REQUIRED WORK
Repeat the records below word for word, but start at the line that contains "at Achieve Beyond", stop after the last line, and include nothing else.

Dataset records:
━━━
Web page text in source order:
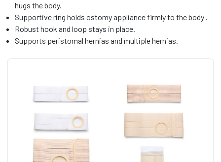
hugs the body.
Supportive ring holds ostomy appliance firmly to the body .
Robust hook and loop stays in place.
Supports peristomal hernias and multiple hernias.
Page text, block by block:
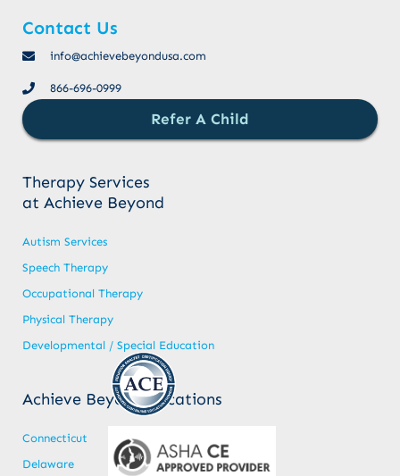
Contact Us
info@achievebeyondusa.com
866-696-0999
Refer A Child
Therapy Services
at Achieve Beyond
Autism Services
Speech Therapy
Occupational Therapy
Physical Therapy
Developmental / Special Education
Achieve Beyond Locations
Connecticut
Delaware
━━━
REPLY
at Achieve Beyond
Autism Services
Speech Therapy
Occupational Therapy
Physical Therapy
Developmental / Special Education
Achieve Beyond Locations
Connecticut
Delaware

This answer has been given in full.